Patients often ask what kind of cardio exercise I recommend. My overall answer is, “Whatever you think you would most enjoy.” Here, nevertheless, are some specific suggestions:

• Power walking outside or on a treadmill
• Running on a treadmill (or outside)
• Exercise bike
• Elliptical machine
• Rowing machine
• Stepper
• Aerobics class
• Team sports like volleyball, hockey, soccer, basketball
• Aqua-fit
• Spinning class
• Stair climbing
• Swimming

Exercising with a friend is usually more fun and helps to keep you motivated.

Team sports are worth considering, as long as you can get sufficient playing time. Mix up your exercise, too, to find what you like best and to avoid boredom.

Intensity

What should your goal be in terms of exercise intensity? There are a number of methods for measuring exercise intensity. Here are two approaches I suggest. If you do not like them, go to this site to read about another different approach.

The Huff and Puff Rule

Gradually build up to thirty to forty-five minutes of huffing and puffing such that it is challenging to talk at the same time. (But not to the point where you’re unable to talk.)

Heart Rate Target

woman-doing-exercise-for-her-abdominal-areaTo determine your ideal heart rate target (pending your own physician’s approval), use the following standard unisex formula:

(220 – your age) x 60%

As your fitness level improves, you can gradually increase your heart rate target to a maximum of 85%.

You can determine your heart rate by using a heart rate monitor, or by counting your pulse for ten seconds and multiplying that by six to get your rate for a full minute. You can find your pulse on the outer edge of your wrist or use the carotid pulse in your neck.

EXAMPLE: Mark is a healthy fifty-year-old man. His initial target heart rate would be: 220 – 50 = 170 170 x .6 = 102 heartbeats per minute
Mark should work up to a target heart rate of:
220 – 50 = 170 and 170 x .85 = 144 heartbeats per minute

Whether you use the simple Huff and Puff Rule or the Target Heart Rate method, work up to your exercise goal at a comfortable, sustainable pace.

If you’re not used to exercising, begin slowly. Begin by increasing your physical activity, and then move into short sessions of cardio exercise, starting at five to ten minutes, four days a week.

Gradually increase to thirty to forty-five minutes, four days per week. The first few days of exercise will be the hardest. After that, you’ll find your improvements to be exponential and the benefits to be astonishing.

In my opinion, it doesn’t matter what time of the day you choose to exercise. Mornings work for some, while afternoons or evenings are better for others. Do what works best for you – Remember – there are seven days in a week; exercising just three or four days out of the seven will dramatically change your life. You’re likely to identify many barriers or excuses for skipping exercise. Let me offer several tools to help you power on.

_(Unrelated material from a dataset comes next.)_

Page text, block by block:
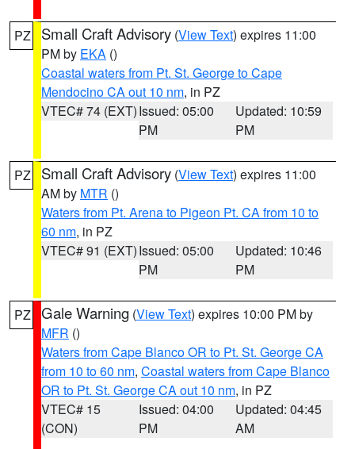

Your Exercise Toolkit: Exercise Buddy

I encourage you to find someone to exercise with. Power walk with a friend, join a power walking group or a running group, play squash, or go regularly to an aerobics class or spinning class at your local community center, YMCA, or gym. The socialization and sense of community that often develops will make the exercise seem less tedious. And the other benefits – new friendships and increased energy and well-being – will motivate you to keep exercising.

Linkage

Link exercise with something you enjoy and are already doing. If you like watching TV, do so while you use a treadmill, stationary bike, elliptical machine, or rowing machine for forty-five minutes. If movies are your passion, watch the first hour while you’re on your treadmill. A patient of mine liked to watch a lot of sports events on TV. He decided he would watch these events only if he was on the treadmill. Most libraries allow free downloads of audio books in MP3 format, which is great entertainment while power walking.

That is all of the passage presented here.